_Exercise aim_
Look at the data below and print exactly the lines from its first line through the line with "findings.² The goal"; the pictures stay out of the copy.

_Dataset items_
·····

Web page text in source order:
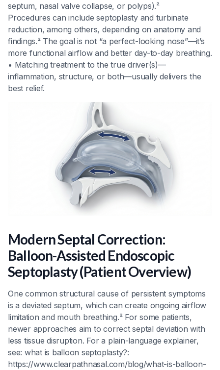
septum, nasal valve collapse, or polyps).²
Procedures can include septoplasty and turbinate
reduction, among others, depending on anatomy and
findings.² The goal is not “a perfect-looking nose”—it’s
more functional airflow and better day-to-day breathing.
• Matching treatment to the true driver(s)—
inflammation, structure, or both—usually delivers the
best relief.
Modern Septal Correction:
Balloon-Assisted Endoscopic
Septoplasty (Patient Overview)
One common structural cause of persistent symptoms
is a deviated septum, which can create ongoing airflow
limitation and mouth breathing.² For some patients,
newer approaches aim to correct septal deviation with
less tissue disruption. For a plain-language explainer,
see: what is balloon septoplasty?:
https://www.clearpathnasal.com/blog/what-is-balloon-
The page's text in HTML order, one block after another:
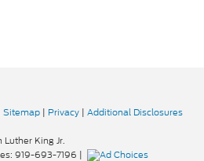
Sitemap | Privacy | Additional Disclosures
Luther King Jr.
919-693-7196 |
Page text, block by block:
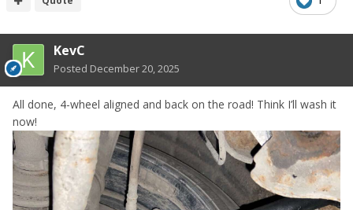
KevC
Posted December 20, 2025
All done, 4-wheel aligned and back on the road! Think I’ll wash it
now!
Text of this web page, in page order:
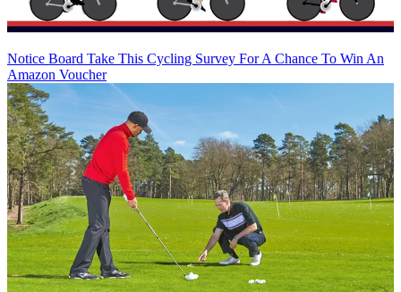
Notice Board Take This Cycling Survey For A Chance To Win An
Amazon Voucher
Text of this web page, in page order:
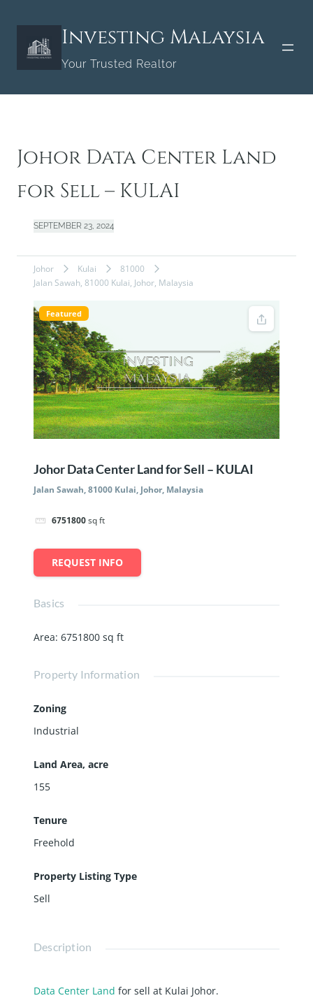
content
Investing Malaysia
Your Trusted Realtor
Johor Data Center Land
for Sell – KULAI
SEPTEMBER 23, 2024
Johor Kulai
81000
Jalan Sawah, 81000 Kulai, Johor, Malaysia
Featured
Johor Data Center Land for Sell – KULAI
Jalan Sawah, 81000 Kulai, Johor, Malaysia
6751800sq ft
REQUEST INFO
Basics
Area: 6751800 sq ft
Property Information
Zoning
Industrial
Land Area, acre
155
Tenure
Freehold
Property Listing Type
Sell
Description
Data Center Land for sell at Kulai Johor.
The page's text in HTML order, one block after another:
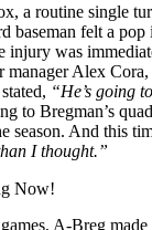
a routine single
baseman felt a
injury was
manager Alex
“He’s going
to Bregman’s
season. And this
I thought.”
Now!
A-Breg
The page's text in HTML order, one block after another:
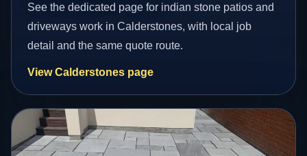
See the dedicated page for indian stone patios and
driveways work in Calderstones, with local job
detail and the same quote route.
View Calderstones page
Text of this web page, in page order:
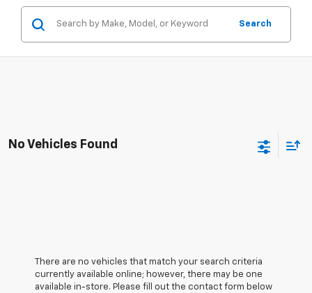
Search
No Vehicles Found
There are no vehicles that match your search criteria
currently available online; however, there may be one
available in-store. Please fill out the contact form below
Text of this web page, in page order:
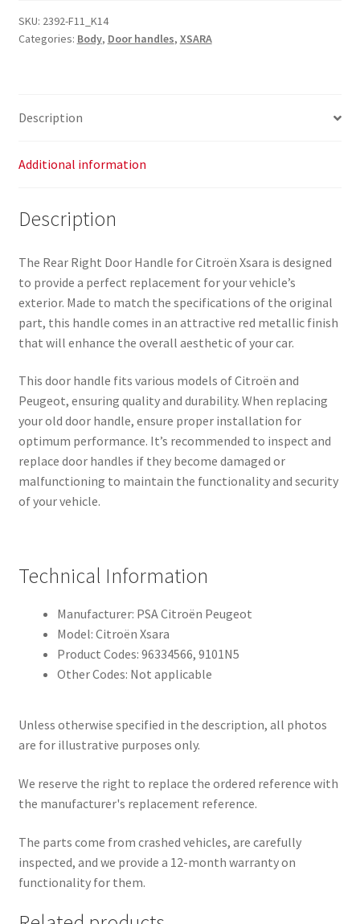
SKU: 2392-F11_K14
Categories: Body, Door handles, XSARA
Description
Additional information
Description
The Rear Right Door Handle for Citroën Xsara is designed
to provide a perfect replacement for your vehicle’s
exterior. Made to match the specifications of the original
part, this handle comes in an attractive red metallic finish
that will enhance the overall aesthetic of your car.
This door handle fits various models of Citroën and
Peugeot, ensuring quality and durability. When replacing
your old door handle, ensure proper installation for
optimum performance. It’s recommended to inspect and
replace door handles if they become damaged or
malfunctioning to maintain the functionality and security
of your vehicle.
Technical Information
Manufacturer: PSA Citroën Peugeot
Model: Citroën Xsara
Product Codes: 96334566, 9101N5
Other Codes: Not applicable
Unless otherwise specified in the description, all photos
are for illustrative purposes only.
We reserve the right to replace the ordered reference with
the manufacturer's replacement reference.
The parts come from crashed vehicles, are carefully
inspected, and we provide a 12-month warranty on
functionality for them.
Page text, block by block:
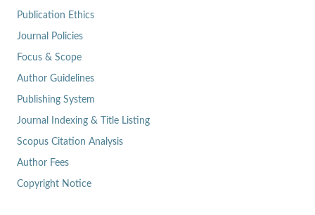
Publication Ethics
Journal Policies
Focus & Scope
Author Guidelines
Publishing System
Journal Indexing & Title Listing
Scopus Citation Analysis
Author Fees
Copyright Notice
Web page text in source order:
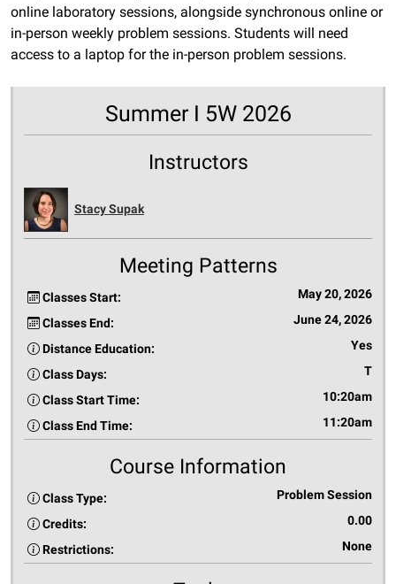
online laboratory sessions, alongside synchronous online or
in-person weekly problem sessions. Students will need
access to a laptop for the in-person problem sessions.
Summer I 5W 2026
Instructors
Stacy Supak
Meeting Patterns
Classes Start: May 20, 2026
Classes End: June 24, 2026
Distance Education: Yes
Class Days: T
Class Start Time: 10:20am
Class End Time: 11:20am
Course Information
Class Type: Problem Session
Credits: 0.00
Restrictions: None
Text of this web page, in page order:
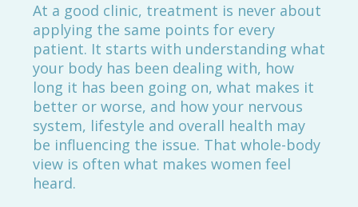
At a good clinic, treatment is never about
applying the same points for every
patient. It starts with understanding what
your body has been dealing with, how
long it has been going on, what makes it
better or worse, and how your nervous
system, lifestyle and overall health may
be influencing the issue. That whole-body
view is often what makes women feel
heard.
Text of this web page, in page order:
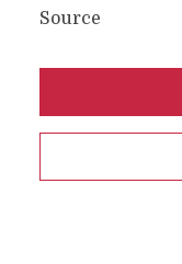
Source
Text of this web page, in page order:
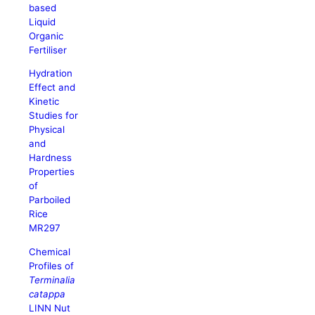
based
Liquid
Organic
Fertiliser
Hydration
Effect and
Kinetic
Studies for
Physical
and
Hardness
Properties
of
Parboiled
Rice
MR297
Chemical
Profiles of
Terminalia
catappa
LINN Nut
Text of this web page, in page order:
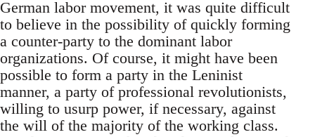
German labor movement, it was quite difficult
to believe in the possibility of quickly forming
a counter-party to the dominant labor
organizations. Of course, it might have been
possible to form a party in the Leninist
manner, a party of professional revolutionists,
willing to usurp power, if necessary, against
the will of the majority of the working class.
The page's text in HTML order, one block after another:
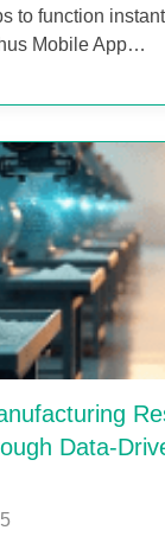
to function
Mobile App…
Data-
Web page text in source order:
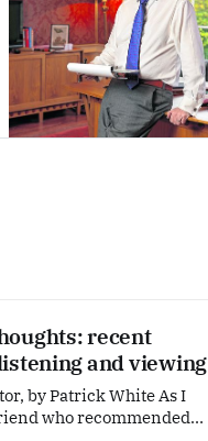
recent
and viewing
by Patrick White As I
who recommended
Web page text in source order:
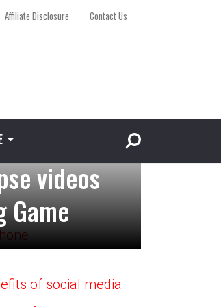
Affiliate Disclosure Contact Us
videos
Game
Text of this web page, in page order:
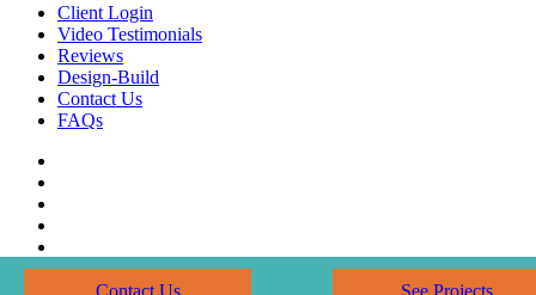
Client Login
Video Testimonials
Reviews
Design-Build
Contact Us
FAQs
Contact Us See Projects
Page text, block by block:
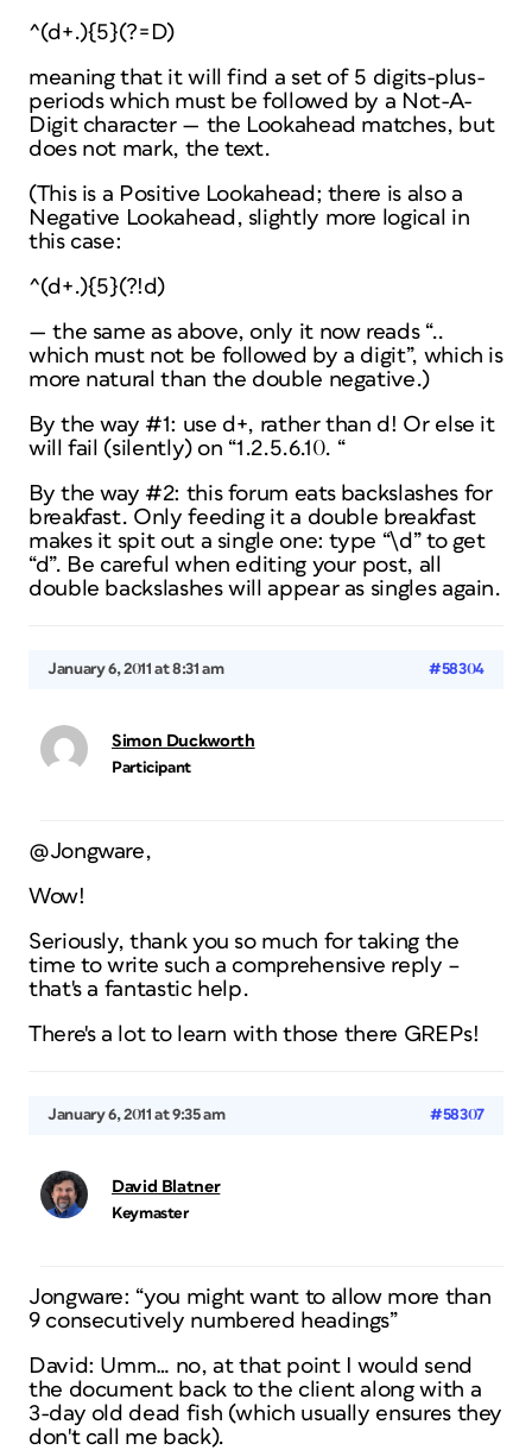
^(d+.){5}(?=D)
meaning that it will find a set of 5 digits-plus-
periodswhich must be followed by a Not-A-
Digit character — the Lookahead matches, but
does not mark, the text.
(This is a Positive Lookahead; there is also a
Negative Lookahead, slightly more logical in
this case:
^(d+.){5}(?!d)
— the same as above, only it now reads “..
which must not be followed by a digit”, which is
more natural than the double negative.)
By the way #1: use d+, rather than d! Or else it
will fail (silently) on “1.2.5.6.10. “
By the way #2: this forum eats backslashes for
breakfast. Only feeding it a double breakfast
makes it spit out a single one: type “\d” to get
“d”. Be careful when editing your post, all
double backslashes will appear as singles again.
January 6, 2011 at 8:31 am #58304
Simon Duckworth
Participant
@Jongware,
Wow!
Seriously, thank you so much for taking the
time to write such a comprehensive reply –
that's a fantastic help.
There's a lot to learn with those there GREPs!
January 6, 2011 at 9:35 am #58307
David Blatner
Keymaster
Jongware: “you might want to allow more than
9 consecutively numbered headings”
David: Umm… no, at that point I would send
the document back to the client along with a
3-day old dead fish (which usually ensures they
don't call me back).
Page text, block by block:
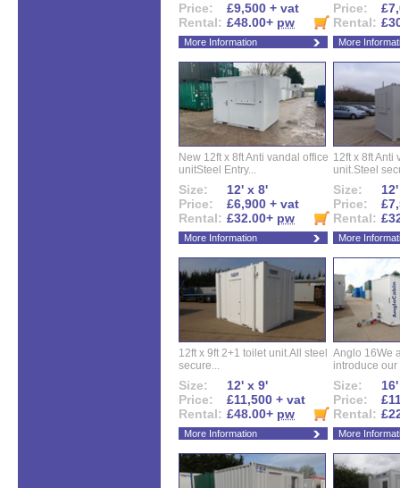
Price:
£9,500 + vat
Rental: £48.00+ pw
More Information
Price:
Rental:
More
New 12ft x 8ft Anti vandal office
unitSteel Entry...
Size:
12' x 8'
Price:
£6,900 + vat
Rental: £32.00+ pw
More Information
12ft x 8ft Anti
unit.Steel
Size:
Price:
Rental:
More
12ft x 9ft 2+1 toilet unit.All steel
secure...
Size:
12' x 9'
Price:
£11,500 + vat
Rental: £48.00+ pw
More Information
Anglo 16We
introduce our
Size:
Price:
Rental:
More
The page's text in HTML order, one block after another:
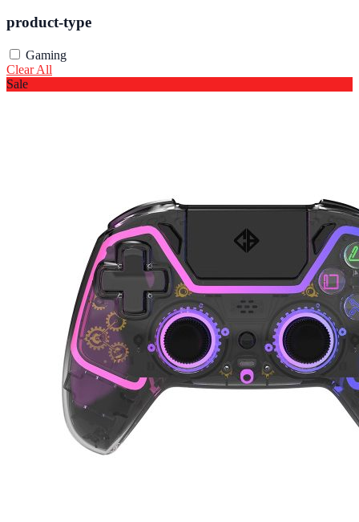
product-type
Gaming
Clear All
Sale
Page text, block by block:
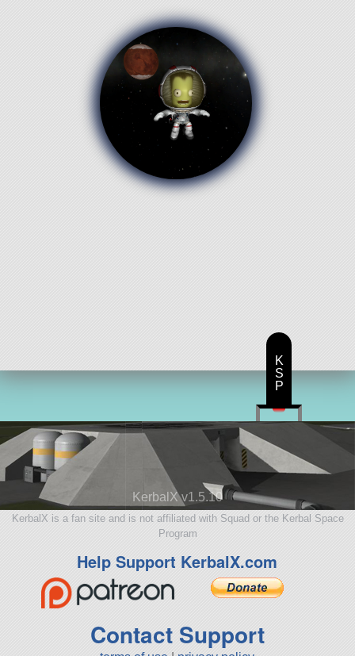
KerbalX v1.5.10
KerbalX is a fan site and is not affiliated with Squad or the Kerbal Space
Program
Help Support KerbalX.com
Contact Support
K
S
P
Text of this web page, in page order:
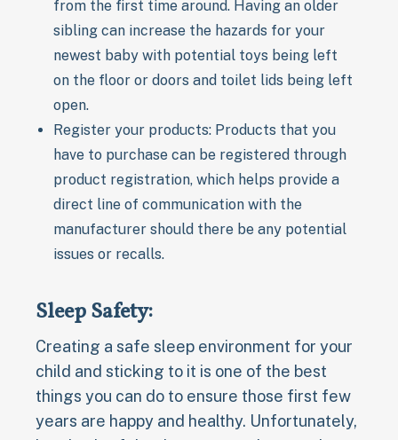
from the first time around. Having an older
sibling can increase the hazards for your
newest baby with potential toys being left
on the floor or doors and toilet lids being left
open.
Register your products: Products that you
have to purchase can be registered through
product registration, which helps provide a
direct line of communication with the
manufacturer should there be any potential
issues or recalls.
Sleep Safety:
Creating a safe sleep environment for your
child and sticking to it is one of the best
things you can do to ensure those first few
years are happy and healthy. Unfortunately,
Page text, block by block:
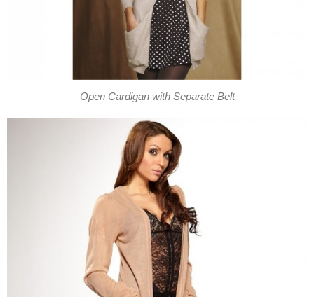
Open Cardigan with Separate Belt
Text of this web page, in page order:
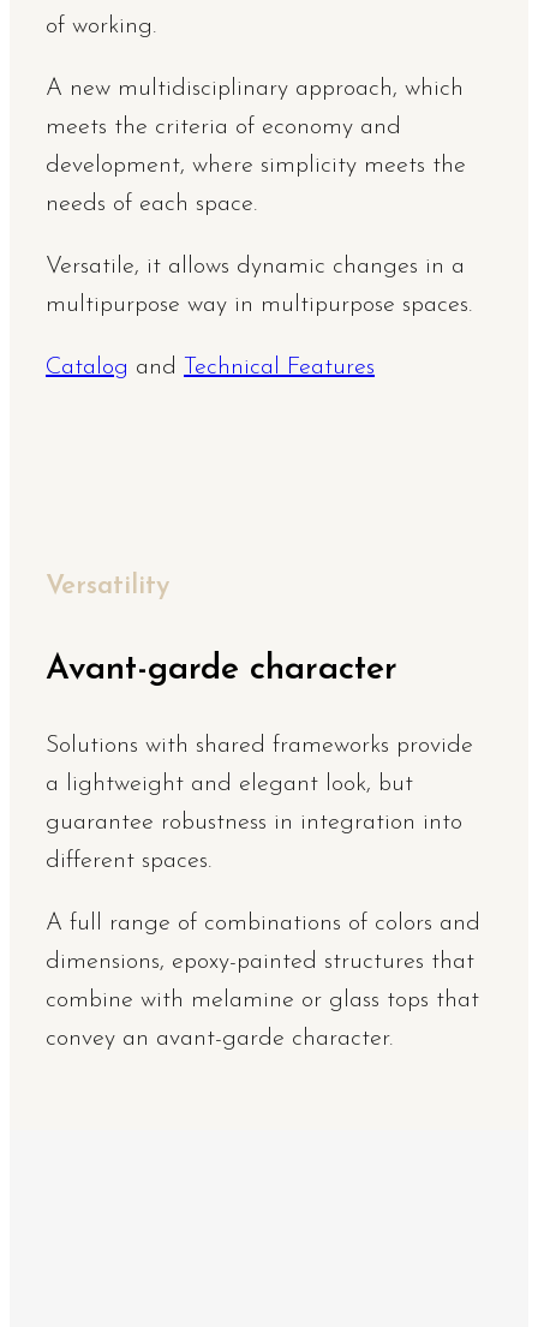
of working.
A new multidisciplinary approach, which
meets the criteria of economy and
development, where simplicity meets the
needs of each space.
Versatile, it allows dynamic changes in a
multipurpose way in multipurpose spaces.
Catalog and Technical Features
Versatility
Avant-garde character
Solutions with shared frameworks provide
a lightweight and elegant look, but
guarantee robustness in integration into
different spaces.
A full range of combinations of colors and
dimensions, epoxy-painted structures that
combine with melamine or glass tops that
convey an avant-garde character.
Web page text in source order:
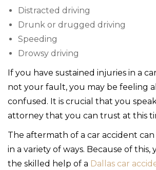
Distracted driving
Drunk or drugged driving
Speeding
Drowsy driving
If you have sustained injuries in a
not your fault, you may be feeling
confused. It is crucial that you
attorney that you can trust at this
The aftermath of a car accident
in a variety of ways. Because of this,
the skilled help of a Dallas car
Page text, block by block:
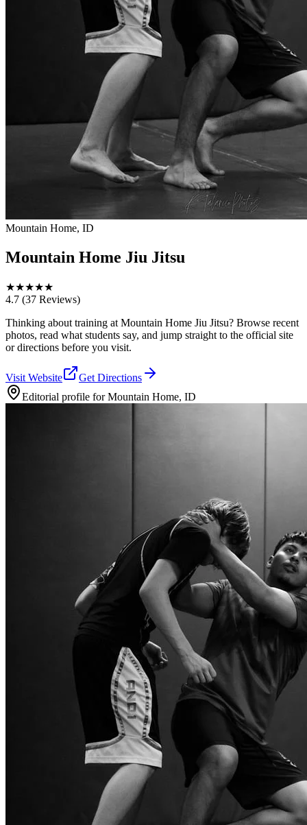
Mountain Home, ID
Mountain Home Jiu Jitsu
★★★★★
4.7 (37 Reviews)
Thinking about training at Mountain Home Jiu Jitsu? Browse recent
photos, read what students say, and jump straight to the official site
or directions before you visit.
Visit Website
Get Directions
Editorial profile forMountain Home, ID
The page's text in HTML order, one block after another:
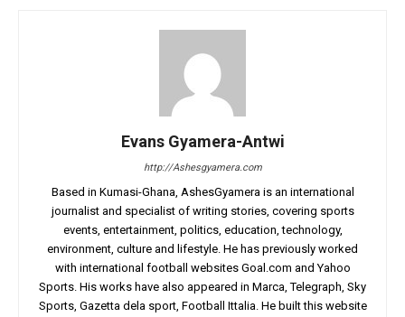
Evans Gyamera-Antwi
http://Ashesgyamera.com
Based in Kumasi-Ghana, AshesGyamera is an international
journalist and specialist of writing stories, covering sports
events, entertainment, politics, education, technology,
environment, culture and lifestyle. He has previously worked
with international football websites Goal.com and Yahoo
Sports. His works have also appeared in Marca, Telegraph, Sky
Sports, Gazetta dela sport, Football Ittalia. He built this website
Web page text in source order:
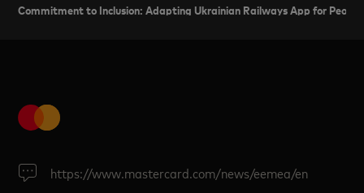
Commitment to Inclusion: Adapting Ukrainian Railways App for
https://www.mastercard.com/news/eemea/en

·····

_Exercise answer_
Web page text in source order:
septum, nasal valve collapse, or polyps).²
Procedures can include septoplasty and turbinate
reduction, among others, depending on anatomy and
findings.² The goal is not “a perfect-looking nose”—it’s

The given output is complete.